Stored data entries:
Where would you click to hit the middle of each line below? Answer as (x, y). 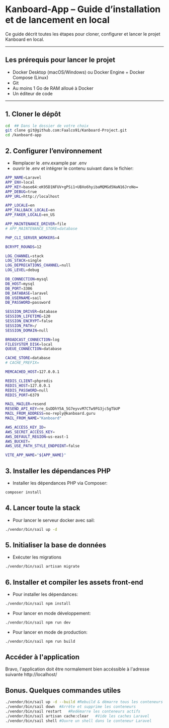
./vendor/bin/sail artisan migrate (43, 567)
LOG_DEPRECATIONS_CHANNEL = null (38, 265)
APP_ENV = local (20, 182)
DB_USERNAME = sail (23, 298)
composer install (23, 492)
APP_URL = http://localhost (32, 196)
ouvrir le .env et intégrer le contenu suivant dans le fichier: (73, 168)
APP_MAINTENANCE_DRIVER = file (36, 224)
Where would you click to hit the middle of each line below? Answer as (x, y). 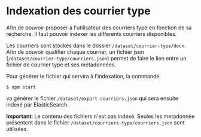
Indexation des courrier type (78, 11)
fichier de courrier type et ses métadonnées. (61, 65)
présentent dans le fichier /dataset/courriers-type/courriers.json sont (95, 122)
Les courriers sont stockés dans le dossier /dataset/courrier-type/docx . (96, 45)
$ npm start (21, 87)
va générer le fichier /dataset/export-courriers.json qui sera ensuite (92, 98)
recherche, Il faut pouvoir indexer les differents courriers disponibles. (92, 34)
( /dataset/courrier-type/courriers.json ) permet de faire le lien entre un (96, 58)
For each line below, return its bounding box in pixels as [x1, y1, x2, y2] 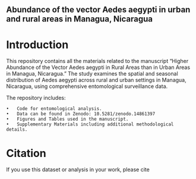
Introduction [6, 38, 69, 51]
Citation [6, 146, 46, 160]
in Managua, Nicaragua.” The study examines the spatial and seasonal [6, 70, 178, 77]
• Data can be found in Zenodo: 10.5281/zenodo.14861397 [6, 111, 156, 117]
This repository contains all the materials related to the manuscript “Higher [6, 58, 189, 65]
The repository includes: [6, 95, 66, 102]
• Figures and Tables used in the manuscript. [6, 116, 129, 123]
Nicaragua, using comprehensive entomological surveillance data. [6, 83, 168, 90]
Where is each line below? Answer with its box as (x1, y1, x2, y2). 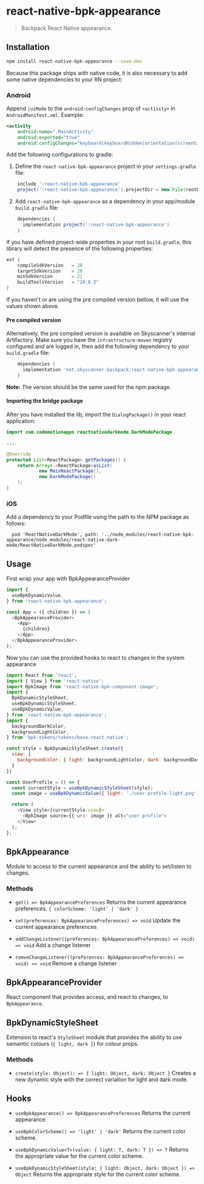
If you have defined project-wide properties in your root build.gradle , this (6, 238, 192, 245)
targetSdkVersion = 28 (17, 268, 83, 274)
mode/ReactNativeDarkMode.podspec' (6, 542, 97, 549)
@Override (6, 451, 32, 457)
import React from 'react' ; (6, 672, 78, 678)
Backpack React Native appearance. (21, 24, 113, 32)
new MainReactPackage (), (38, 468, 102, 474)
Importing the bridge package (6, 397, 83, 404)
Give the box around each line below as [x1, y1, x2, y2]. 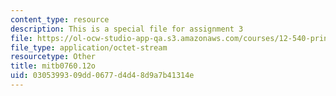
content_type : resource [10, 14, 110, 25]
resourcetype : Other [10, 52, 97, 62]
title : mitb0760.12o [10, 61, 97, 71]
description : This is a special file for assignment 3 [10, 24, 244, 34]
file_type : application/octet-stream [10, 42, 168, 53]
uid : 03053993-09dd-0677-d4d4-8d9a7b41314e [10, 71, 195, 81]
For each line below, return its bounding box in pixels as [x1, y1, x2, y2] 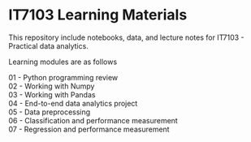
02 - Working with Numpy [8, 81, 95, 91]
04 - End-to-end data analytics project [8, 98, 138, 108]
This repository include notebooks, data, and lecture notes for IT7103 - [8, 32, 245, 42]
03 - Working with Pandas [8, 89, 96, 99]
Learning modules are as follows [8, 57, 118, 67]
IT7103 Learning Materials [8, 6, 188, 24]
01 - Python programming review [8, 72, 119, 82]
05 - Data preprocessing [8, 107, 91, 117]
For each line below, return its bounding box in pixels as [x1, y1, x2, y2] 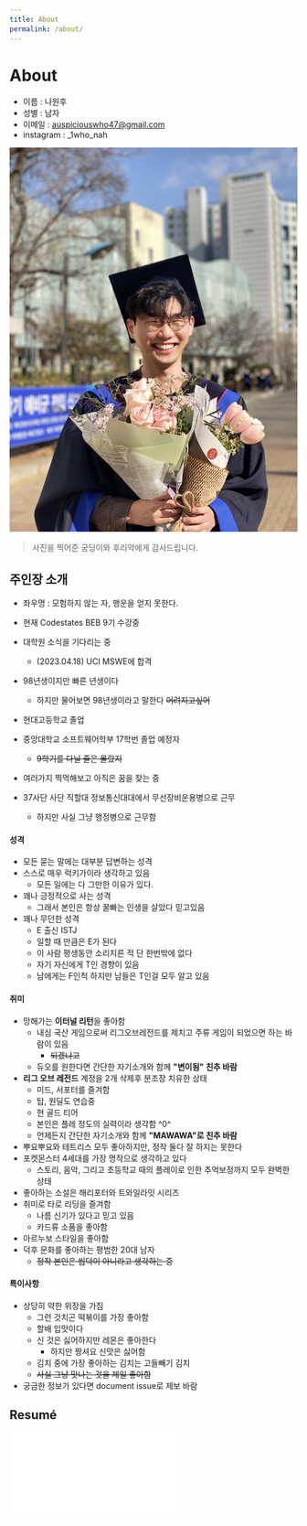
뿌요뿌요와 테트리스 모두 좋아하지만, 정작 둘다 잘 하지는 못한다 [22, 1141, 243, 1152]
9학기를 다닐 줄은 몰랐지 [36, 753, 122, 764]
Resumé [9, 1407, 58, 1423]
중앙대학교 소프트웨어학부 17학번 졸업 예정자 [22, 734, 180, 745]
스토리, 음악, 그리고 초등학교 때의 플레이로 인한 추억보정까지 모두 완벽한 [36, 1164, 291, 1175]
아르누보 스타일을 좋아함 [22, 1232, 110, 1243]
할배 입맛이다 [36, 1323, 84, 1334]
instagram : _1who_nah [22, 129, 108, 141]
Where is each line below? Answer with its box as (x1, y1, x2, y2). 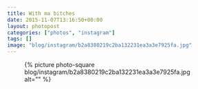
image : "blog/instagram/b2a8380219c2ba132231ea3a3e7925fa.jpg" (7, 42, 192, 49)
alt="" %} (24, 75, 52, 83)
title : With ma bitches (7, 10, 76, 17)
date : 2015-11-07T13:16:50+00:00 (7, 16, 103, 23)
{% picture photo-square (24, 61, 95, 68)
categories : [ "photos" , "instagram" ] (7, 29, 115, 36)
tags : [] (7, 36, 32, 42)
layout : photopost (7, 23, 60, 29)
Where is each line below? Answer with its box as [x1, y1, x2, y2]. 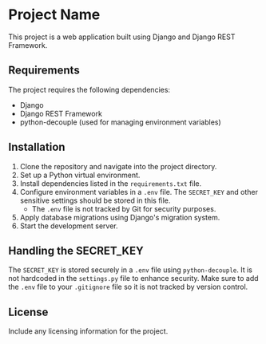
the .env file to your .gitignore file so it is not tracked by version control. [8, 282, 248, 292]
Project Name [8, 6, 101, 24]
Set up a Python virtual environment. [19, 170, 141, 180]
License [8, 305, 49, 318]
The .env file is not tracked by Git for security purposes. [31, 204, 216, 213]
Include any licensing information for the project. [8, 326, 169, 336]
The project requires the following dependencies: [8, 85, 170, 94]
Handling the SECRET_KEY [8, 243, 144, 257]
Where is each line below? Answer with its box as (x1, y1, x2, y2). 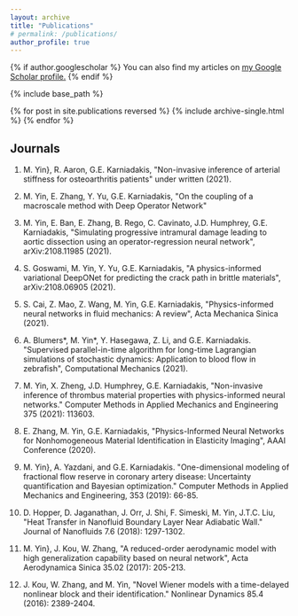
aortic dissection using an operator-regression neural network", (22, 237, 255, 247)
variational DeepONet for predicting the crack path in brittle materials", (22, 272, 282, 284)
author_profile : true (10, 37, 90, 47)
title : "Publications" (10, 21, 94, 30)
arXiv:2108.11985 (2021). (22, 246, 112, 257)
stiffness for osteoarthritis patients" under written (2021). (22, 174, 231, 184)
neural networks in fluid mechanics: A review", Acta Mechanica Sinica (22, 308, 278, 319)
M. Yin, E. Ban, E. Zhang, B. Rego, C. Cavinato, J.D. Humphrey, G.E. (22, 218, 269, 229)
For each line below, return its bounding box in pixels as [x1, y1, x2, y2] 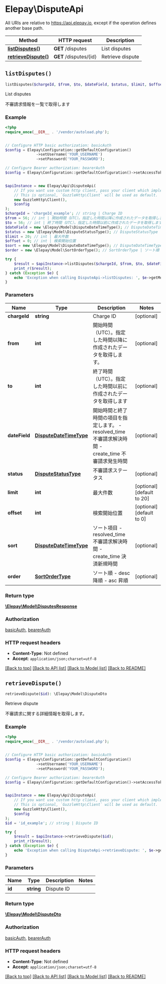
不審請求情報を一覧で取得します [5, 101, 70, 107]
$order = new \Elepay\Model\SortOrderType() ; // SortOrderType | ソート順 [5, 248, 160, 253]
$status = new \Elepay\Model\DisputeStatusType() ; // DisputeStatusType [5, 229, 158, 234]
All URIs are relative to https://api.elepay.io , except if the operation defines [5, 20, 157, 26]
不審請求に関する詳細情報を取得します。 [5, 711, 87, 717]
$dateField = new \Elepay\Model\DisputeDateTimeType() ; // [5, 225, 129, 230]
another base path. [5, 25, 44, 31]
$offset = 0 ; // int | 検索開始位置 [5, 238, 76, 243]
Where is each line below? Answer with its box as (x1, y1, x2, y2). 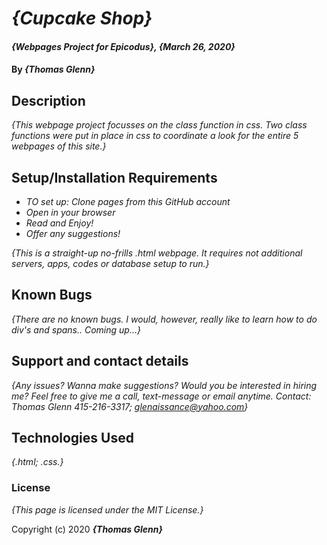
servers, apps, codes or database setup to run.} (11, 258, 210, 269)
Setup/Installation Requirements (11, 169, 218, 186)
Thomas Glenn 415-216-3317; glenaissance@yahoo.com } (11, 400, 249, 412)
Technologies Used (11, 430, 134, 447)
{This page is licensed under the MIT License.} (11, 503, 204, 516)
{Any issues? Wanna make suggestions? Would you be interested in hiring (11, 379, 318, 391)
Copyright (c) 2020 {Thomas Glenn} (11, 523, 164, 535)
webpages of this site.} (11, 140, 107, 152)

Instructions for the task ▸ Write out every line above exactly as it is, leaving out the pictures.

Answer space ▸
Where would you click to hit the middle of each line below? Answer as (x, y). 
./vendor/bin/sail artisan migrate (43, 567)
LOG_DEPRECATIONS_CHANNEL = null (38, 265)
APP_ENV = local (20, 182)
DB_USERNAME = sail (23, 298)
composer install (23, 492)
APP_URL = http://localhost (32, 196)
ouvrir le .env et intégrer le contenu suivant dans le fichier: (73, 168)
APP_MAINTENANCE_DRIVER = file (36, 224)
Where would you click to hit the middle of each line below? Answer as (x, y). 
Indexation des courrier type (78, 11)
fichier de courrier type et ses métadonnées. (61, 65)
présentent dans le fichier /dataset/courriers-type/courriers.json sont (95, 122)
Les courriers sont stockés dans le dossier /dataset/courrier-type/docx . (96, 45)
$ npm start (21, 87)
va générer le fichier /dataset/export-courriers.json qui sera ensuite (92, 98)
recherche, Il faut pouvoir indexer les differents courriers disponibles. (92, 34)
( /dataset/courrier-type/courriers.json ) permet de faire le lien entre un (96, 58)
For each line below, return its bounding box in pixels as [x1, y1, x2, y2] 
Introduction [6, 38, 69, 51]
Citation [6, 146, 46, 160]
in Managua, Nicaragua.” The study examines the spatial and seasonal [6, 70, 178, 77]
• Data can be found in Zenodo: 10.5281/zenodo.14861397 [6, 111, 156, 117]
This repository contains all the materials related to the manuscript “Higher [6, 58, 189, 65]
The repository includes: [6, 95, 66, 102]
• Figures and Tables used in the manuscript. [6, 116, 129, 123]
Nicaragua, using comprehensive entomological surveillance data. [6, 83, 168, 90]
Where is each line below? Answer with its box as (x1, y1, x2, y2). 
If you have defined project-wide properties in your root build.gradle , this (6, 238, 192, 245)
targetSdkVersion = 28 (17, 268, 83, 274)
mode/ReactNativeDarkMode.podspec' (6, 542, 97, 549)
@Override (6, 451, 32, 457)
import React from 'react' ; (6, 672, 78, 678)
Backpack React Native appearance. (21, 24, 113, 32)
new MainReactPackage (), (38, 468, 102, 474)
Importing the bridge package (6, 397, 83, 404)
Give the box around each line below as [x1, y1, x2, y2]. 
content_type : resource [10, 14, 110, 25]
resourcetype : Other [10, 52, 97, 62]
title : mitb0760.12o [10, 61, 97, 71]
description : This is a special file for assignment 3 [10, 24, 244, 34]
file_type : application/octet-stream [10, 42, 168, 53]
uid : 03053993-09dd-0677-d4d4-8d9a7b41314e [10, 71, 195, 81]
For each line below, return its bounding box in pixels as [x1, y1, x2, y2] 
02 - Working with Numpy [8, 81, 95, 91]
04 - End-to-end data analytics project [8, 98, 138, 108]
This repository include notebooks, data, and lecture notes for IT7103 - [8, 32, 245, 42]
03 - Working with Pandas [8, 89, 96, 99]
Learning modules are as follows [8, 57, 118, 67]
IT7103 Learning Materials [8, 6, 188, 24]
01 - Python programming review [8, 72, 119, 82]
05 - Data preprocessing [8, 107, 91, 117]
For each line below, return its bounding box in pixels as [x1, y1, x2, y2] 
뿌요뿌요와 테트리스 모두 좋아하지만, 정작 둘다 잘 하지는 못한다 [22, 1141, 243, 1152]
9학기를 다닐 줄은 몰랐지 [36, 753, 122, 764]
Resumé [9, 1407, 58, 1423]
중앙대학교 소프트웨어학부 17학번 졸업 예정자 [22, 734, 180, 745]
스토리, 음악, 그리고 초등학교 때의 플레이로 인한 추억보정까지 모두 완벽한 [36, 1164, 291, 1175]
아르누보 스타일을 좋아함 [22, 1232, 110, 1243]
할배 입맛이다 [36, 1323, 84, 1334]
instagram : _1who_nah [22, 129, 108, 141]
Where is each line below? Answer with its box as (x1, y1, x2, y2). 
image : "blog/instagram/b2a8380219c2ba132231ea3a3e7925fa.jpg" (7, 42, 192, 49)
alt="" %} (24, 75, 52, 83)
title : With ma bitches (7, 10, 76, 17)
date : 2015-11-07T13:16:50+00:00 (7, 16, 103, 23)
{% picture photo-square (24, 61, 95, 68)
categories : [ "photos" , "instagram" ] (7, 29, 115, 36)
tags : [] (7, 36, 32, 42)
layout : photopost (7, 23, 60, 29)
Where is each line below? Answer with its box as [x1, y1, x2, y2]. 
the .env file to your .gitignore file so it is not tracked by version control. [8, 282, 248, 292]
Project Name [8, 6, 101, 24]
Set up a Python virtual environment. [19, 170, 141, 180]
License [8, 305, 49, 318]
The .env file is not tracked by Git for security purposes. [31, 204, 216, 213]
Include any licensing information for the project. [8, 326, 169, 336]
The project requires the following dependencies: [8, 85, 170, 94]
Handling the SECRET_KEY [8, 243, 144, 257]
Where is each line below? Answer with its box as (x1, y1, x2, y2). 
aortic dissection using an operator-regression neural network", (22, 237, 255, 247)
variational DeepONet for predicting the crack path in brittle materials", (22, 272, 282, 284)
author_profile : true (10, 37, 90, 47)
title : "Publications" (10, 21, 94, 30)
arXiv:2108.11985 (2021). (22, 246, 112, 257)
stiffness for osteoarthritis patients" under written (2021). (22, 174, 231, 184)
neural networks in fluid mechanics: A review", Acta Mechanica Sinica (22, 308, 278, 319)
M. Yin, E. Ban, E. Zhang, B. Rego, C. Cavinato, J.D. Humphrey, G.E. (22, 218, 269, 229)
For each line below, return its bounding box in pixels as [x1, y1, x2, y2] 
不審請求情報を一覧で取得します [5, 101, 70, 107]
$order = new \Elepay\Model\SortOrderType() ; // SortOrderType | ソート順 [5, 248, 160, 253]
$status = new \Elepay\Model\DisputeStatusType() ; // DisputeStatusType [5, 229, 158, 234]
All URIs are relative to https://api.elepay.io , except if the operation defines [5, 20, 157, 26]
不審請求に関する詳細情報を取得します。 [5, 711, 87, 717]
$dateField = new \Elepay\Model\DisputeDateTimeType() ; // [5, 225, 129, 230]
another base path. [5, 25, 44, 31]
$offset = 0 ; // int | 検索開始位置 [5, 238, 76, 243]
Where is each line below? Answer with its box as (x1, y1, x2, y2). 
servers, apps, codes or database setup to run.} (11, 258, 210, 269)
Setup/Installation Requirements (11, 169, 218, 186)
Thomas Glenn 415-216-3317; glenaissance@yahoo.com } (11, 400, 249, 412)
Technologies Used (11, 430, 134, 447)
{This page is licensed under the MIT License.} (11, 503, 204, 516)
{Any issues? Wanna make suggestions? Would you be interested in hiring (11, 379, 318, 391)
Copyright (c) 2020 {Thomas Glenn} (11, 523, 164, 535)
webpages of this site.} (11, 140, 107, 152)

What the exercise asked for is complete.